- _Records for the exercise_

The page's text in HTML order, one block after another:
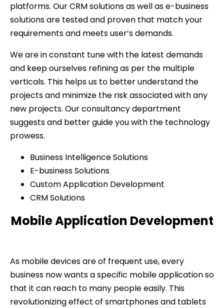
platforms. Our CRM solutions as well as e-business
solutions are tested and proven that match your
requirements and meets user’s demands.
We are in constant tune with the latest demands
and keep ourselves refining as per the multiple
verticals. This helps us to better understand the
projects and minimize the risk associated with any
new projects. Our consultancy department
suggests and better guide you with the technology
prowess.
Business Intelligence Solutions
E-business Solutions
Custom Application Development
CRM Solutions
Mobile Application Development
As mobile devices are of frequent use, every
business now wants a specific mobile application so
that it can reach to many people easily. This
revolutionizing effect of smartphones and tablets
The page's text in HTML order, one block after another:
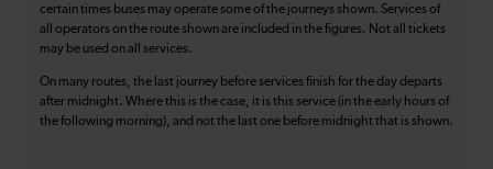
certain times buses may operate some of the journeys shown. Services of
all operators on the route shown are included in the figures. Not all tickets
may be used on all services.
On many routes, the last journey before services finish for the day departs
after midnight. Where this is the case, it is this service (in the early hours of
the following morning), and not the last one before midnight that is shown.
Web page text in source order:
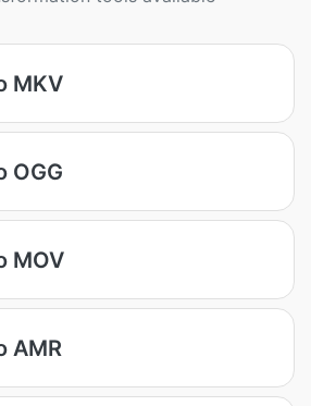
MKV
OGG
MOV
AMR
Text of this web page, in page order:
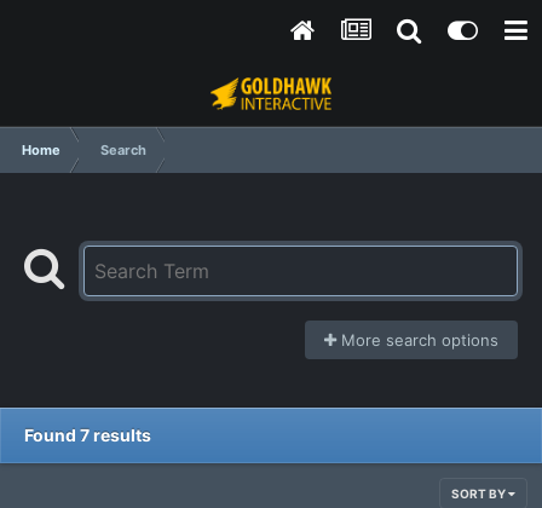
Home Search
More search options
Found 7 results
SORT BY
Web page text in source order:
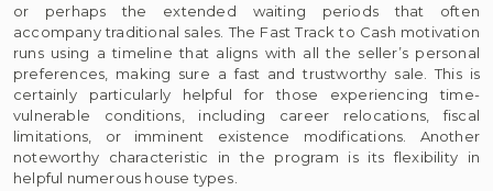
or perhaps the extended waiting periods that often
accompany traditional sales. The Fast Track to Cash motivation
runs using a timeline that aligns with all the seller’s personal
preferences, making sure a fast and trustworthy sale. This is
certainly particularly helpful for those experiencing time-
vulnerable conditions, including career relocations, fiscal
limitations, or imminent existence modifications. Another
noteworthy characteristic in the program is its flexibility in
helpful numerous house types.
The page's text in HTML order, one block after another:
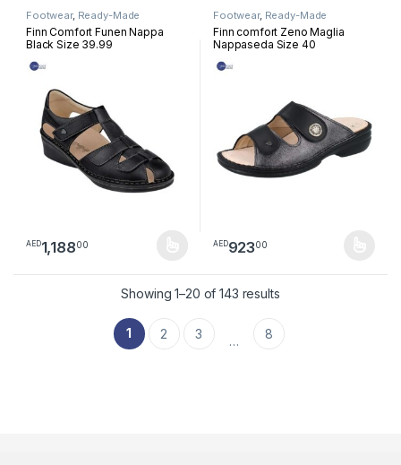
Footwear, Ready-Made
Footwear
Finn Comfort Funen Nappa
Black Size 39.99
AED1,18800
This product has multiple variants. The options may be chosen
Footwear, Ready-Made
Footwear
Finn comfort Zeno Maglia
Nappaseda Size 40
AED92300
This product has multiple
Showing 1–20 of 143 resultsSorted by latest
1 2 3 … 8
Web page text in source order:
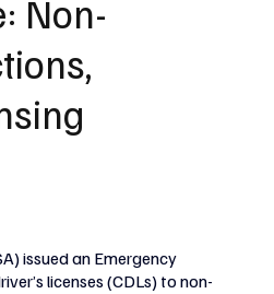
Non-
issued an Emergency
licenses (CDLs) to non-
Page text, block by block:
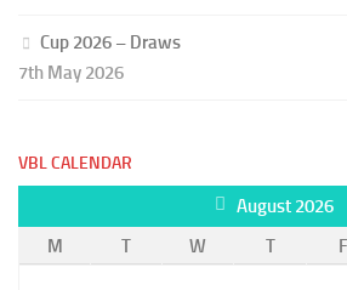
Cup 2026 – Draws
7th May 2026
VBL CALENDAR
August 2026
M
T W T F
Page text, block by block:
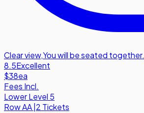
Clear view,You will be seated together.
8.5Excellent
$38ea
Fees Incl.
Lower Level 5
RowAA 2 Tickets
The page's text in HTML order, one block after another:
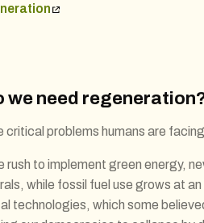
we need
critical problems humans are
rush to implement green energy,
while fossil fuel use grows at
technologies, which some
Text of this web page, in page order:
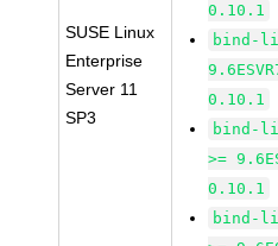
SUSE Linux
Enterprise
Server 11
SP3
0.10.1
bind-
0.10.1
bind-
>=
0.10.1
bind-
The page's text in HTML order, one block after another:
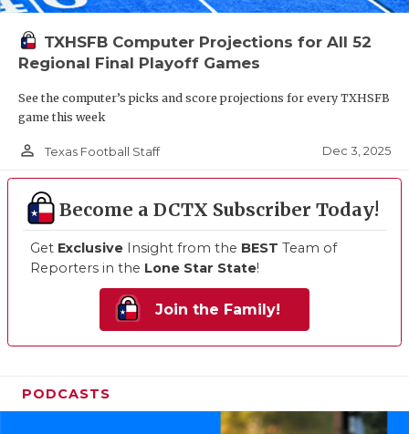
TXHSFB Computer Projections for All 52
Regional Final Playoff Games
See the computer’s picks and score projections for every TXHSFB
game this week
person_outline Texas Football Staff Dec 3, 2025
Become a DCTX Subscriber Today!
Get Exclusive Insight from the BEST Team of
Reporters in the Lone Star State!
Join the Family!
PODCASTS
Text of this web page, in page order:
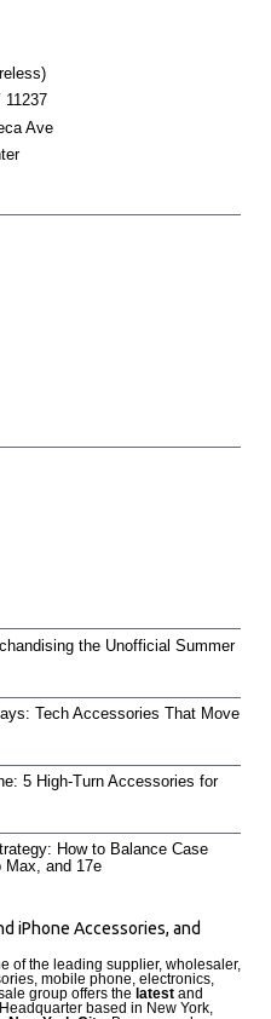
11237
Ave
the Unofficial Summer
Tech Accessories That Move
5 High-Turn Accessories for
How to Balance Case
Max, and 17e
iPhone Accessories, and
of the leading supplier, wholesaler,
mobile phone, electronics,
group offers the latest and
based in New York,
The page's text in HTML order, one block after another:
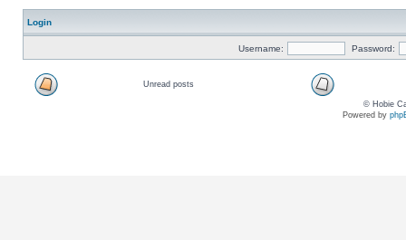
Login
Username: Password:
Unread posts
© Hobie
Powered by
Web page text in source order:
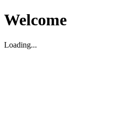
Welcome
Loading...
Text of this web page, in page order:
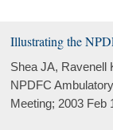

- _Requirement_
The entries should be printed again exactly as written, leaving all pictures out.

- _Solution_
The page's text in HTML order, one block after another:
platforms. Our CRM solutions as well as e-business
solutions are tested and proven that match your
requirements and meets user’s demands.
We are in constant tune with the latest demands
and keep ourselves refining as per the multiple
verticals. This helps us to better understand the
projects and minimize the risk associated with any
new projects. Our consultancy department
suggests and better guide you with the technology
prowess.
Business Intelligence Solutions
E-business Solutions
Custom Application Development
CRM Solutions
Mobile Application Development
As mobile devices are of frequent use, every
business now wants a specific mobile application so
that it can reach to many people easily. This
revolutionizing effect of smartphones and tablets
The page's text in HTML order, one block after another:
certain times buses may operate some of the journeys shown. Services of
all operators on the route shown are included in the figures. Not all tickets
may be used on all services.
On many routes, the last journey before services finish for the day departs
after midnight. Where this is the case, it is this service (in the early hours of
the following morning), and not the last one before midnight that is shown.
Web page text in source order:
MKV
OGG
MOV
AMR
Text of this web page, in page order:
Home Search
More search options
Found 7 results
SORT BY
Web page text in source order:
or perhaps the extended waiting periods that often
accompany traditional sales. The Fast Track to Cash motivation
runs using a timeline that aligns with all the seller’s personal
preferences, making sure a fast and trustworthy sale. This is
certainly particularly helpful for those experiencing time-
vulnerable conditions, including career relocations, fiscal
limitations, or imminent existence modifications. Another
noteworthy characteristic in the program is its flexibility in
helpful numerous house types.
The page's text in HTML order, one block after another:
Footwear, Ready-Made
Footwear
Finn Comfort Funen Nappa
Black Size 39.99
AED1,18800
This product has multiple variants. The options may be chosen
Footwear, Ready-Made
Footwear
Finn comfort Zeno Maglia
Nappaseda Size 40
AED92300
This product has multiple
Showing 1–20 of 143 resultsSorted by latest
1 2 3 … 8
Web page text in source order:
Non-
issued an Emergency
licenses (CDLs) to non-
Page text, block by block:
Cup 2026 – Draws
7th May 2026
VBL CALENDAR
August 2026
M
T W T F
Page text, block by block:
Clear view,You will be seated together.
8.5Excellent
$38ea
Fees Incl.
Lower Level 5
RowAA 2 Tickets
The page's text in HTML order, one block after another:
we need
critical problems humans are
rush to implement green energy,
while fossil fuel use grows at
technologies, which some
Text of this web page, in page order:
SUSE Linux
Enterprise
Server 11
SP3
0.10.1
bind-
0.10.1
bind-
>=
0.10.1
bind-
The page's text in HTML order, one block after another:
TXHSFB Computer Projections for All 52
Regional Final Playoff Games
See the computer’s picks and score projections for every TXHSFB
game this week
person_outline Texas Football Staff Dec 3, 2025
Become a DCTX Subscriber Today!
Get Exclusive Insight from the BEST Team of
Reporters in the Lone Star State!
Join the Family!
PODCASTS
Text of this web page, in page order:
11237
Ave
the Unofficial Summer
Tech Accessories That Move
5 High-Turn Accessories for
How to Balance Case
Max, and 17e
iPhone Accessories, and
of the leading supplier, wholesaler,
mobile phone, electronics,
group offers the latest and
based in New York,
The page's text in HTML order, one block after another:
Login
Username: Password:
Unread posts
© Hobie
Powered by
Web page text in source order:
Welcome
Loading...
Text of this web page, in page order:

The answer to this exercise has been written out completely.